THE authenticity of the 17 million housing units deficit figure in Nigeria being bandied about is in doubt, not being backed up by any proven data, Prof Mohammed Al-Amin, Managing Director, Federal Housing Authority (FHA) has said.

Al-Amin stated this during a visit to the UN-HABITAT Programme Office in Abuja, where he was received by its Programme Officer, Mr. Kabir Yari. He noted that though an attempt was made to incorporate a housing census into the 2006 national headcount, the data obtained from the exercise was unreliable. He attributed the failure to defective nature of the tool designed for it. For instance, he noted, enumerators were only trained on how to capture data on individuals and not housing units.

Housing profile

The lack of reliable housing data, he noted, had hamstrung proper planning and called for concerted efforts to address the situation.

The FHA boss explained that the organisation is in touch with the National Population Commission (NPC), which he disclosed has indicated that it would embark on a proper housing count during the next population census. He, therefore, urged the UN-HABITAT to make its expertise available to ensure the success of the exercise.

He declared the readiness of FHA to work with other agencies on the development of a national housing profile for the country to tackle the unreliability of the country’s housing statistics. Al-Amin said the FHA was keen to participate in the implementation of the resolutions of the just concluded Habitat III- the United Nations Conference on Housing and Sustainable Development held in Quito, Ecuador.

He regretted that Nigeria had not been taking advantage of platforms opened to it by international organisations, adding that FHA was poised to participate in the follow-up to Habitat III at the national, sub-regional and regional levels.
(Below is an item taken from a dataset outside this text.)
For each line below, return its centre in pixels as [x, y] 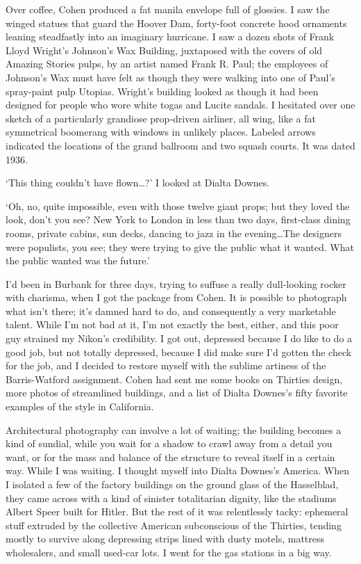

In addition, he said FHA was eager to work with the United Nations’ agency on critical housing issues, such as slum development and the rising housing deficit in the country to improve the quality of urban life.

In his response, Yari noted that the UN-HABITAT had helped many nations to develop their housing policies but expressed regret that monitoring and implementation had been the bane of policies in Nigeria. According to him, a nation should be able to project into how many houses it needs for its populace in the short, medium and long term with available statistics.

The UN-HABITAT official said his agency and the United Nations Environment Programme (UNEP) had projected that the global population of urban dwellers would rise to three billion by 2050. He said in view of that projection, it was important for policy makers to be on guard to ensure the availability of adequate waste disposal facilities and sustainable use of resources.

He noted that low income earners who formed the bulk of the housing need base got their housing mostly from the informal sector which, according to him, is characterised by acute lack of infrastructure. He asserted that if nations could get it right with pro-poor housing, they would reach the majority of those who needed housing. According to him, though the UN-HABITAT was not a funding agency, he promised to provide technical assistance to the FHA in the execution of its programmes.